Introduction

This article summarizes my experince while using four different tools that detect undefined behavior in C/C++ programs, including some metrics, examples and which programs are best for what cases. The programs that will be mentioned throughout this article are: Undefined Behavior Sanitizer (UBSAN) - From Clang; Valgrind - From Valgrind; Frama-C’s EVA plugin - From Frama-C; KCC - From Runtime Verification;

What is Undefined Behavior?

Undefined behavior (UB) in C and C++ refers to code whose behavior is unpredictable according to the language specification. When a program executes an operation that is classified as having undefined behavior, the language standards make no guarantees about what will happen. This means the program could exhibit any behavior, including crashing, producing incorrect results, or behaving inconsistently across different compiler versions or execution environments.

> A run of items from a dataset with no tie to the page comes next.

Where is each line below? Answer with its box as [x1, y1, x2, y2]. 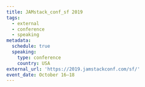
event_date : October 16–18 [6, 72, 75, 78]
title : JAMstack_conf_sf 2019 [6, 9, 83, 15]
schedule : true [12, 43, 51, 50]
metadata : [6, 37, 32, 43]
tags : [6, 15, 20, 21]
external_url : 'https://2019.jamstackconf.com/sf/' [6, 66, 140, 72]
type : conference [17, 55, 62, 61]
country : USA [17, 60, 51, 66]

What Causes Undefined Behavior?

Undefined behavior can be triggered by various programming errors. In what follows, we show six different examples of undefined behavior:

1. Dereferencing a null pointer:

int *ptr = NULL;
int value = *ptr;  // UB: dereferencing a null pointer

2. Buffer overflow:

int arr[10];
arr[10] = 42;  // UB: accessing an array out of bounds

3. Signed integer overflow:

int a = INT_MAX;
int b = a + 1;  // UB: overflow of a signed integer

4. Modifying a string literal:

char *str = "Hello";
str[0] = 'h';  // UB: modifying a string literal

5. Using uninitialized variables:

int x;
printf("%d", x);  // UB: using an uninitialized variable

6. Accessing a variable through an incompatible pointer type:

double d = 3.14;
int *p = (int*)&d;
int n = *p;  // UB: accessing a double through an int pointer

What are the consequences of undefined behavior?

When undefined behavior occurs, the C and C++ standards do not define what should happen. Consequently, undefined behavior are the root cause of many bugs in computing systems implemented in C or C++. Examples of potential consequences include:

1. The program may terminate unexpectedly, or loop forever instead of terminating.
2. The program may produce incorrect or nonsensical outputs.
3. The program may behave differently when compiled with different compilers, compiler versions, or optimization settings.
4. UB can lead to vulnerabilities, making programs susceptible to exploits.

Why these four tools?

We chose these tools because they cover most of the current state-of-the-art techniques available to detect undefined behavior in C applications. Three of these tools, Valgrind, KCC and UBSan, implement dynamic analyses; the last tool, Frama-C’s EVA implement static analyses. Valgrind and UBSan are already very popular tools. Frama-C and KCC are less popular; nevertheless, both have already been used with great success in real-world applications.

In Practice

I’ve been working on a program-synthesis project and encountered an issue: How do we make sure our programs are valid? To be more specific, we want programs that don’t contain Undefined Behavior.

To catch these undefined behaviors, we have set-up and compared our four champions against undefined behavior:

• Undefined Behavior Sanitizer (UBSAN) - From Clang
• Valgrind - From Valgrind
• Frama-C’s EVA plugin - From Frama-C
• KCC - From Runtime Verification

Examples

Examples of undefined behavior were grabbed from CppReference and GeeksforGeeks.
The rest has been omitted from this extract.